At the last minute, literally, I received a letter on January 23rd telling me that the Premier’s Office would be taking another week before responding and that I would receive a response no later than January 30, 2020.

I included two quite lengthy videos in my previous blog post where Steven Myers asks two sets of targeted questions to the Premier (on two different days) about the AG’s Management Letter, demanding that he table it in the House making the document public.

The PCs tried – as the Official Opposition –  for two full years to squeeze this same Management Letter from the Liberal government, and many other e-gaming documents, repeatedly calling out MacLauchlan for covering up the e-gaming scandal and failing to honour his oft-stated commitment to be open and transparent with Islanders.

The PCs spoke forcefully and convincingly that  this time, THIS TIME…..if Islanders would only put aside their cynicism one last time, THIS TIME, it really was going to be different. Islanders would finally get to see what real transparency looks like!

Given such a strong, persistent and consistent message about being different, THIS TIME, and the constant demands to produce e-gaming documents and information that the PCs made on the Liberals, after the PCs formed government, I had visions of the PCs dancing in the streets parading behind the Premier, waving the Management Letter in the air as throngs of Islanders cheered from the sidelines.  What happened?

There has never been any mention of the Management Letter whatsoever since the PCs became Government, nor any word of other missing e-gaming documents, for example,   two years of missing Brad Mix’s records, only discovered in July, after the Tories took power, or; how much the lawsuit cost taxpayers (something else the PCs hounded the Liberals for day-after-day).  In fact, the word “e-gaming” hasn’t even been mentioned.
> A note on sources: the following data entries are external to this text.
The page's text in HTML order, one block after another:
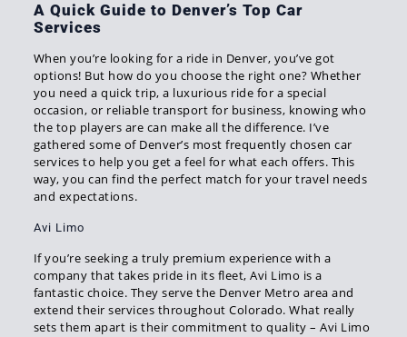
A Quick Guide to Denver’s Top Car
Services
When you’re looking for a ride in Denver, you’ve got
options! But how do you choose the right one? Whether
you need a quick trip, a luxurious ride for a special
occasion, or reliable transport for business, knowing who
the top players are can make all the difference. I’ve
gathered some of Denver’s most frequently chosen car
services to help you get a feel for what each offers. This
way, you can find the perfect match for your travel needs
and expectations.
Avi Limo
If you’re seeking a truly premium experience with a
company that takes pride in its fleet, Avi Limo is a
fantastic choice. They serve the Denver Metro area and
extend their services throughout Colorado. What really
sets them apart is their commitment to quality – Avi Limo
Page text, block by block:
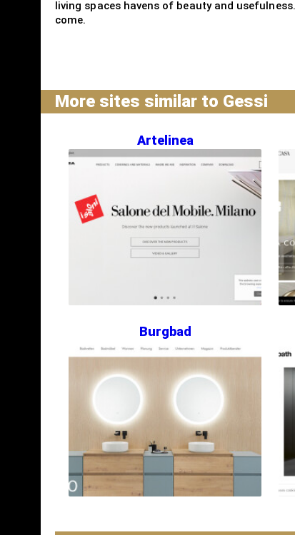
living spaces havens of beauty and
come.
More sites similar to Gessi
Artelinea
Burgbad
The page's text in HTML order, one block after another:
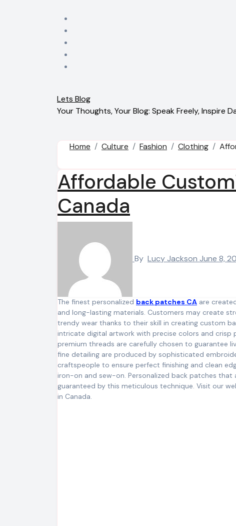
Lets Blog
Your Thoughts, Your Blog: Speak Freely, Inspire
Home Culture Fashion Clothing
Affordable
Canada
By Lucy Jackson June 8,
The finest personalized back patches CA are
and long-lasting materials. Customers may create
trendy wear thanks to their skill in creating custom
intricate digital artwork with precise colors and
premium threads are carefully chosen to guarantee
fine detailing are produced by sophisticated
craftspeople to ensure perfect finishing and clean
iron-on and sew-on. Personalized back patches
guaranteed by this meticulous technique. Visit our
in Canada.
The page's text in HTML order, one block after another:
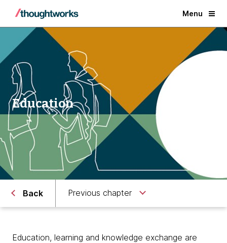
Menu
Education
Back Previous chapter
Education, learning and knowledge exchange are
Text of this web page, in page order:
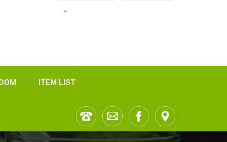
ITEM LIST
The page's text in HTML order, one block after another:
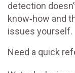
detection
know‑how and
issues yourself.
Need a quick
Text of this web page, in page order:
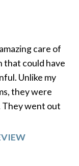
care of
that could have
Unlike my
they were
They went out
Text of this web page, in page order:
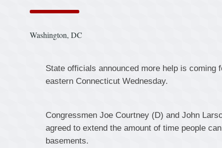
Washington, DC
State officials announced more help is coming
eastern Connecticut Wednesday.
Congressmen Joe Courtney (D) and John
agreed to extend the amount of time people
basements.
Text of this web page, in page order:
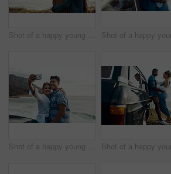
Shot of a happy young couple taking selfies on a vacation along the coast
Shot of a happy young couple taking selfies on a road trip along the coast
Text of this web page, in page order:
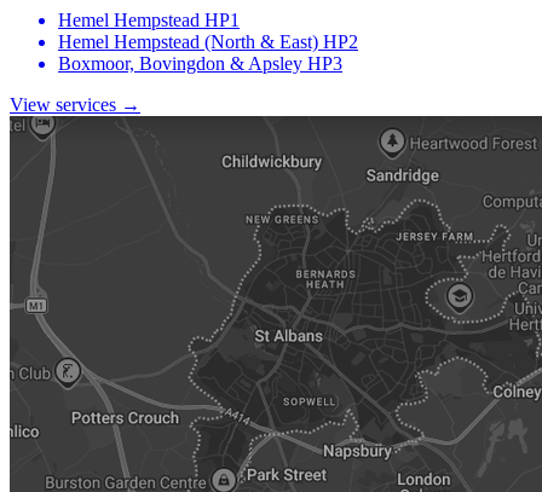
Hemel Hempstead HP1
Hemel Hempstead (North & East) HP2
Boxmoor, Bovingdon & Apsley HP3
View services →
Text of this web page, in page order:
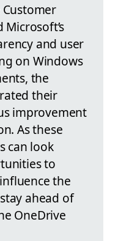
Customer
and user
on Windows
the
their
improvement
As these
can look
to
the
ahead of
OneDrive
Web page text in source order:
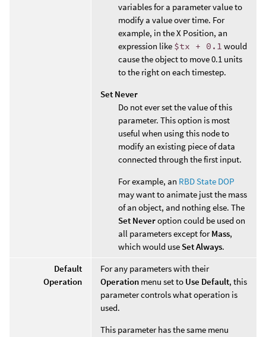
variables for a parameter value to
modify a value over time. For
example, in the X Position, an
expression like $tx + 0.1 would
cause the object to move 0.1 units
to the right on each timestep.
Set Never
Do not ever set the value of this
parameter. This option is most
useful when using this node to
modify an existing piece of data
connected through the first input.
For example, an RBD State DOP
may want to animate just the mass
of an object, and nothing else. The
Set Neveroption could be used on
all parameters except forMass,
which would use Set Always.
Default
Operation
For any parameters with their
Operation menu set to Use Default, this
parameter controls what operation is
used.
This parameter has the same menu
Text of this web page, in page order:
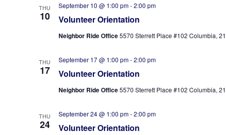
THU
10 Volunteer Orientation
September 10 @ 1:00 pm-2:00 pm
Neighbor Ride Office5570 Sterrett Place #102 Columbia,
THU
17 Volunteer Orientation
September 17 @ 1:00 pm-2:00 pm
Neighbor Ride Office5570 Sterrett Place #102 Columbia,
THU
24 Volunteer Orientation
September 24 @ 1:00 pm-2:00 pm
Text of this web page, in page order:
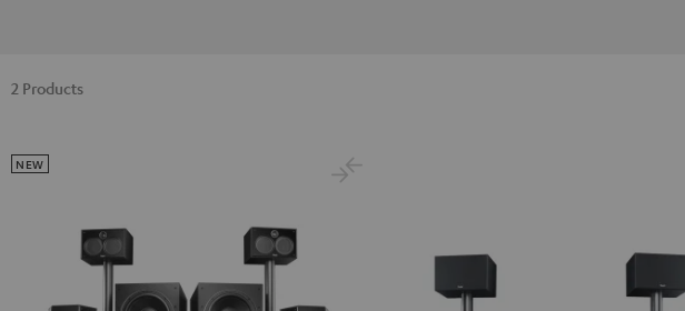
2 Products
NEW
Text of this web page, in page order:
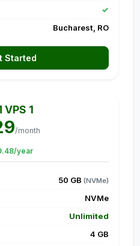
✓
Bucharest, RO
Started
VPS 1
/month
year
50 GB (NVMe)
NVMe
Unlimited
4 GB
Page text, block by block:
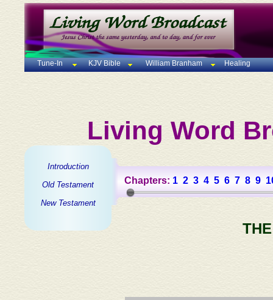
Tune-In KJV Bible William Branham Healing
Living Word
Introduction
Old Testament
New Testament
Chapters: 1 2 3 4 5 6 7 8 9
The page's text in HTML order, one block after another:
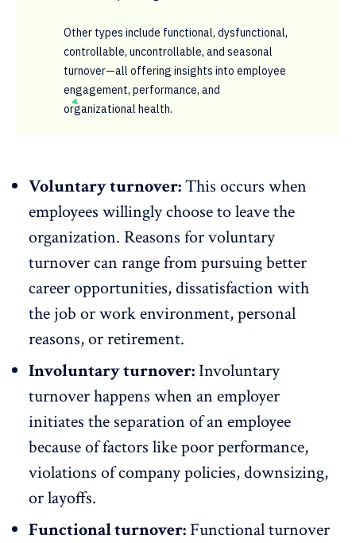
Other types include functional, dysfunctional,
controllable, uncontrollable, and seasonal
turnover—all offering insights into employee
engagement, performance, and
organizational health.
Voluntary turnover:This occurs when
employees willingly choose to leave the
organization. Reasons forvoluntary
turnovercan range from pursuing better
career opportunities,dissatisfaction with
the job or work environment, personal
reasons, or retirement.
Involuntary turnover: Involuntary
turnoverhappens when an employer
initiates the separation of an employee
because of factors like poor performance,
violations of company policies, downsizing,
or layoffs.
Functional turnover: Functional turnover
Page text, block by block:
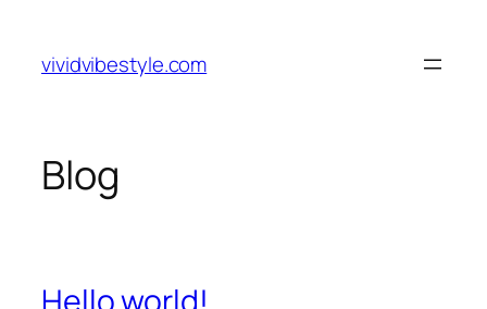
content
vividvibestyle.com
Blog
Hello world!
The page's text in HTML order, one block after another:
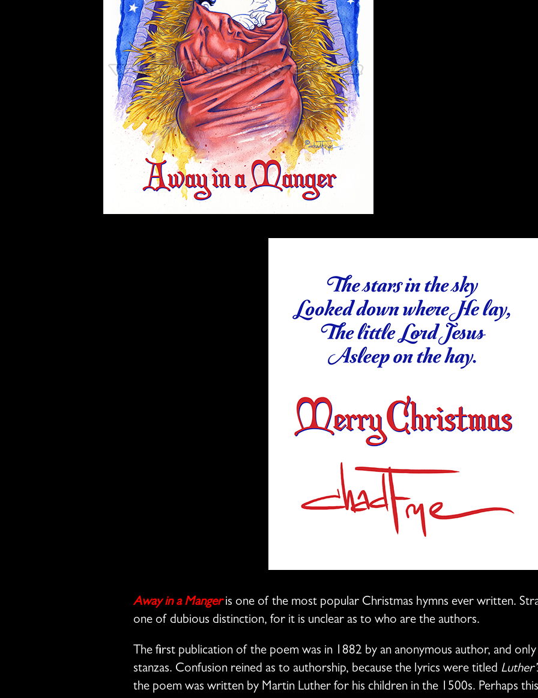
Away in a Mangeris one of the most popular Christmas hymns ever written.
one of dubious distinction, for it is unclear as to who are the authors.
The first publication of the poem was in 1882 by an anonymous author, and
stanzas. Confusion reined as to authorship, because the lyrics were titled
the poem was written by Martin Luther for his children in the 1500s. Perhaps
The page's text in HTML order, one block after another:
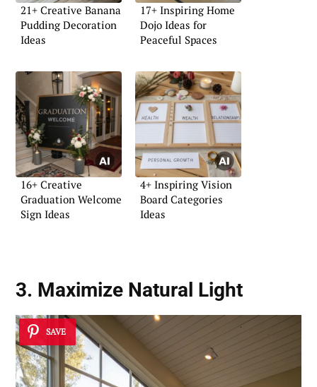
21+ Creative Banana
Pudding Decoration
Ideas
17+ Inspiring Home
Dojo Ideas for
Peaceful Spaces
16+ Creative
Graduation Welcome
Sign Ideas
4+ Inspiring Vision
Board Categories
Ideas
3. Maximize Natural Light
SAVE
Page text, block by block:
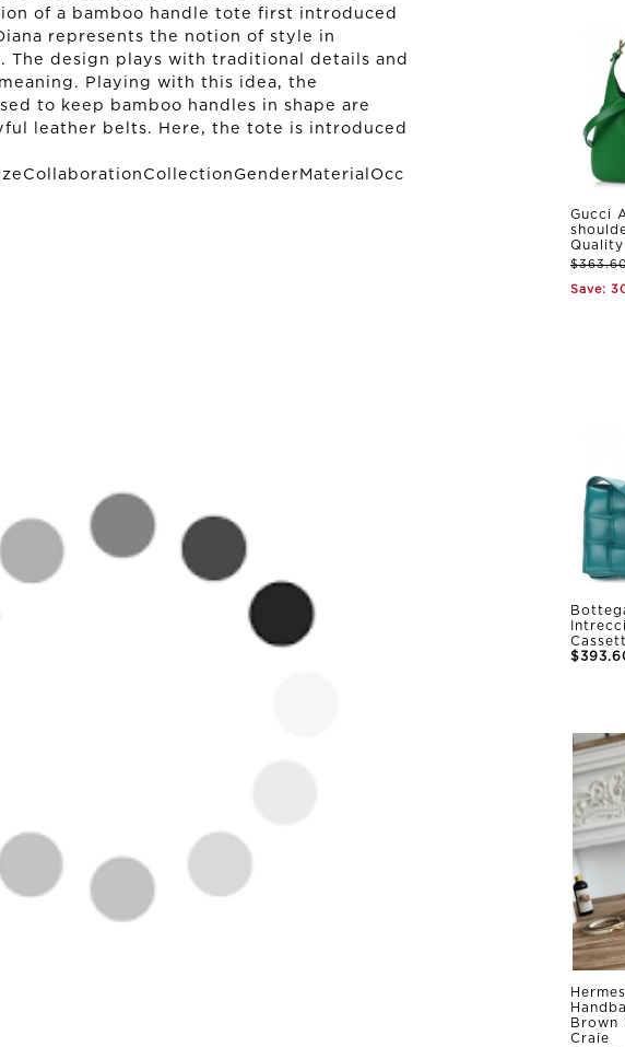
of a bamboo handle tote first introduced
represents the notion of style in
The design plays with traditional details and
Playing with this idea, the
to keep bamboo handles in shape are
leather belts. Here, the tote is introduced
Gucci
Quality
Save:
Brown
Craie
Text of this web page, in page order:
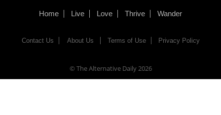
Home Live Love Thrive Wander
Contact Us About Us Terms of Use Privacy Policy
© The Alternative Daily2026
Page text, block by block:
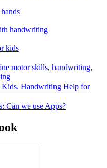
motor skills, handwriting,
Handwriting Help for
Can we use Apps?
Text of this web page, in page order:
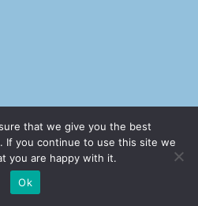
that we give you the best
If you continue to use this site we
you are happy with it.
Ok
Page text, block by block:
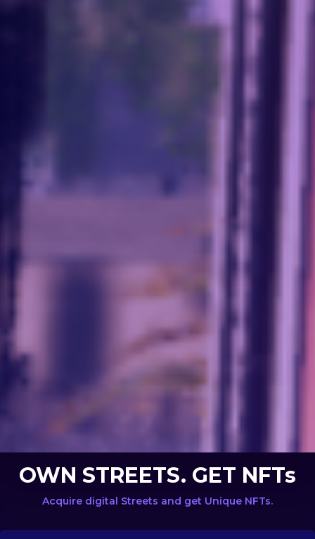
OWN STREETS. GET NFTs
Acquire digital Streets and get Unique NFTs.
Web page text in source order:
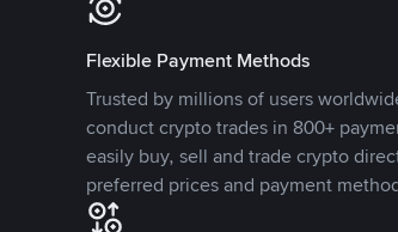
Flexible Payment Methods
Trusted by millions of users
conduct crypto trades in 800+
easily buy, sell and trade crypto
preferred prices and payment
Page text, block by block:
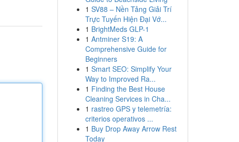
1 SV88 – Nền Tảng Giải Trí
Trực Tuyến Hiện Đại Vớ...
1 BrightMeds GLP-1
1 Antminer S19: A
Comprehensive Guide for
Beginners
1 Smart SEO: Simplify Your
Way to Improved Ra...
1 Finding the Best House
Cleaning Services in Cha...
1 rastreo GPS y telemetría:
criterios operativos ...
1 Buy Drop Away Arrow Rest
Today
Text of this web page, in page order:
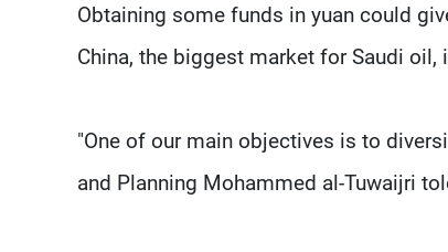
Obtaining some funds in yuan could
China, the biggest market for Saudi
"One of our main objectives is to
and Planning Mohammed al-Tuwaijri
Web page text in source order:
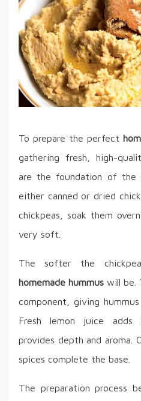
To prepare the perfect
gathering fresh, high-
are the foundation of the
either canned or dried
chickpeas, soak them
very soft.
The softer the
homemade hummus will be.
component, giving
Fresh lemon juice adds
provides depth and aroma.
spices complete the base.
The preparation process
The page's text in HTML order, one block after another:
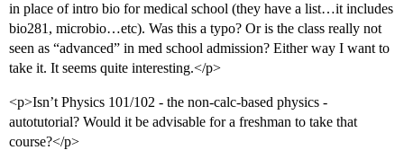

With no documents being waved in the air, I endeavoured to get the Management Letter myself, in accordance with one of our laws that even elected officials forming Government are required to follow.

Some nine months later, I really didn’t know what to expect from the Premier’s office.  After speculating and discussing what I might expect by way of a response with friends during the past week, I concluded that one of the following three things would occur:

  1.  I don’t get a response, in which case, it would be a “deemed refusal” and I would seek an Order from the Information Commissioner to compel the release of the records in accordance with the law;
  2. I get the Management Letter, and possibly some other documents, but they are heavily redacted.  If that happened, a review would be requested with the Information Commissioner to verify legitimate grounds for withholding information.
  3. I get all the documents I should get under the FOIPP Act, without redactions.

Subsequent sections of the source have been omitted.